Submitted moments ago:
The following section shall be added to Article III, Section 4 of the bylaws ("Meetings of the Executive Committee"):
The Executive Committee shall use roll call voting on all substantive motions. On all roll call votes, the vote of each individual Committee member shall be recorded in the minutes.
The argument for the motion is very simple (and the language, btw, is cribbed from the bylaws of the Libertarian National Committee which, last time I noticed, usually ignores it):
The members of the Libertarian Party of Florida deserve to know how their officers, directors at-large, and regional representatives vote on the business of the party.
When the chair takes a voice vote and rules based on his or her opinion of whether there were more yays than nays, (s)he's probably usually correct (if obviously or even possibly wrong, someone will usually object and ask for a roll call).

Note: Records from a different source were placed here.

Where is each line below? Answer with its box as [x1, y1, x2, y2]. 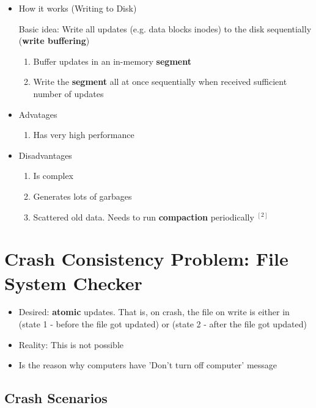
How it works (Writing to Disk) [18, 2, 137, 14]
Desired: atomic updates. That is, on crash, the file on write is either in [18, 305, 290, 318]
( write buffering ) [18, 34, 90, 47]
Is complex [33, 169, 73, 182]
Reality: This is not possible [18, 338, 124, 351]
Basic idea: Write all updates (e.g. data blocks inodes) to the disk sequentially [18, 22, 312, 35]
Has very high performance [33, 128, 134, 141]
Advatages [18, 107, 57, 120]

BUT: Unless a member has paid close attention to who spoke for or against a motion, or recognizes voices really well, there's not much way to tell which way each member voted. That makes it harder to judge the performance of any given member in view of possibly re-electing that member, or electing that member to another position, or just discussing the member's vote with the member.
I also suspect that some members might vote differently on certain matters if they knew that their votes would be recorded and that they might have to justify those votes later when asked about them. It's easy to do the easy, but wrong, thing if nobody is going to know, isn't it?